At this point, it is worthwhile to identify the most common or critical failure 
modes for data buses in spacecraft avionics systems, which are the targets of the fault 
tolerance techniques described in this paper. NASA/JPL always performs failure mode effect 
and criticality analysis (FMECA) for every spacecraft design. Based on those experiences, the following 
failure modes for data buses in avionics systems have been identified as either frequently occur or critical 
to the survival of the spacecraft. 

1. Invalid Messages : Messages sent across the bus contains invalid data. 

2. Non-Responsive: An expected response to a message does not return in time. 

3. Babbling : Communication among nodes is blocked or interrupted by uncontrolled data stream. 

4. Collision : More than one node has the same identification. 
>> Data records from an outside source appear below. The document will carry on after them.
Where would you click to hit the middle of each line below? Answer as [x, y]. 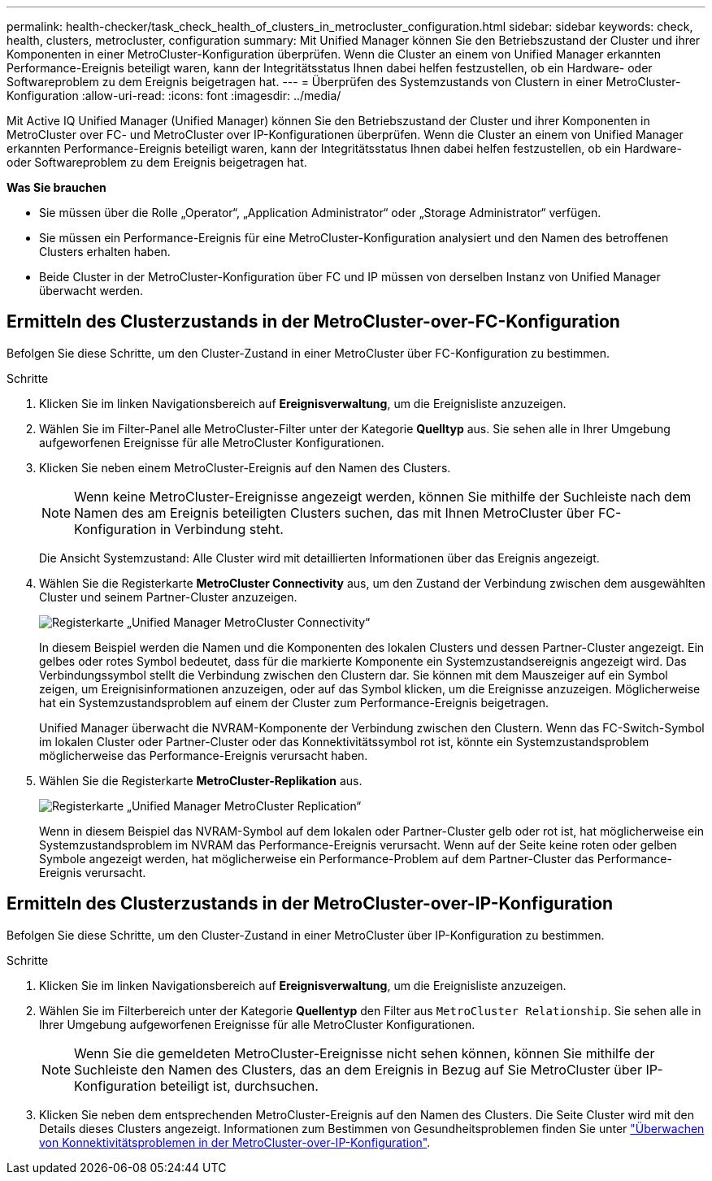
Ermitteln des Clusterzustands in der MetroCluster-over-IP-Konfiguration [310, 904]
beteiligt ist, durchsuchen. [239, 1085]
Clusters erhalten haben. [105, 252]
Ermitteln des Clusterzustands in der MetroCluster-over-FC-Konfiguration [313, 322]
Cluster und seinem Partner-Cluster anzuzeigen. [168, 597]
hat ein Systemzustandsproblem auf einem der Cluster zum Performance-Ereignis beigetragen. [294, 702]
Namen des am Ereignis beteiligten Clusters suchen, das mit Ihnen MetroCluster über [334, 512]
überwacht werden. [91, 291]
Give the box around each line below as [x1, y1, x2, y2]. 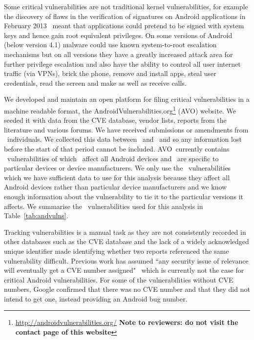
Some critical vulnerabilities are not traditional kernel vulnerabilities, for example [4, 1, 248, 11]
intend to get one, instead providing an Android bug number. [4, 293, 188, 303]
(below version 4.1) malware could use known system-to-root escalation [4, 39, 217, 50]
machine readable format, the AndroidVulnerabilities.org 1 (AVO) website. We [4, 104, 236, 115]
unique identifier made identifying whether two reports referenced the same [4, 246, 229, 256]
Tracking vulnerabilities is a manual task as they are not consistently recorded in [4, 227, 246, 237]
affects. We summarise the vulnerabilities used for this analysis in [4, 201, 203, 211]
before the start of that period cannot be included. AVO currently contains [4, 143, 230, 153]
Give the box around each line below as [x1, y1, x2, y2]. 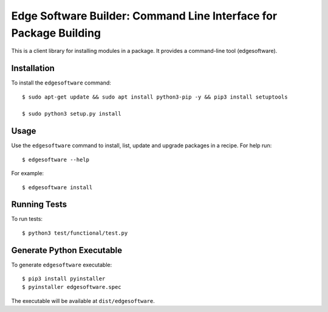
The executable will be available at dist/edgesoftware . [11, 297, 155, 304]
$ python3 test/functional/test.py [22, 229, 128, 237]
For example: [11, 170, 44, 177]
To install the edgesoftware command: [11, 79, 112, 86]
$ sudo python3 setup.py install [22, 110, 121, 117]
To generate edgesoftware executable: [11, 261, 112, 268]
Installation [11, 63, 55, 74]
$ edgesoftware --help [22, 156, 90, 163]
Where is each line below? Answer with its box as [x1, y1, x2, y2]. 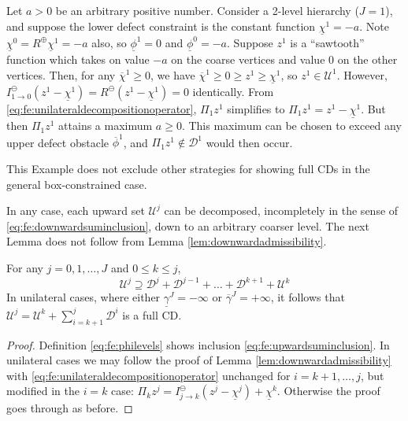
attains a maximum [58, 117, 153, 134]
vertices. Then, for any [6, 66, 116, 83]
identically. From [192, 83, 274, 99]
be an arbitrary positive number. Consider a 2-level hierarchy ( [55, 2, 359, 18]
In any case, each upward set [6, 202, 145, 219]
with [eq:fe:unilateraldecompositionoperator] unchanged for [6, 367, 291, 383]
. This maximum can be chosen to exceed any [181, 117, 402, 134]
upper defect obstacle [6, 134, 109, 150]

4.2 Overall Strategy of COTS Fault-Tolerant Bus Design 

The overall strategy of the COTS fault-tolerant bus design applies the methodology mentioned in 
Section 2 as follows. 

Step 1: Native Fault Containment - The basic fault detection mechanisms of the IEEE 1394 and I 2 C 
buses such as CRC and acknowledgment are used to detect invalid messages or non-responsive failure 
modes. 

Step 2: Enhanced Fault Containment - A layer of hardware and software is added to enhance the fault 
detection and recovery capability of the IEEE 1394 and I 2 C buses. The extra layer of hardware is added 
to the ASIC containing the IPs of the IEEE 1394 and I 2 C buses.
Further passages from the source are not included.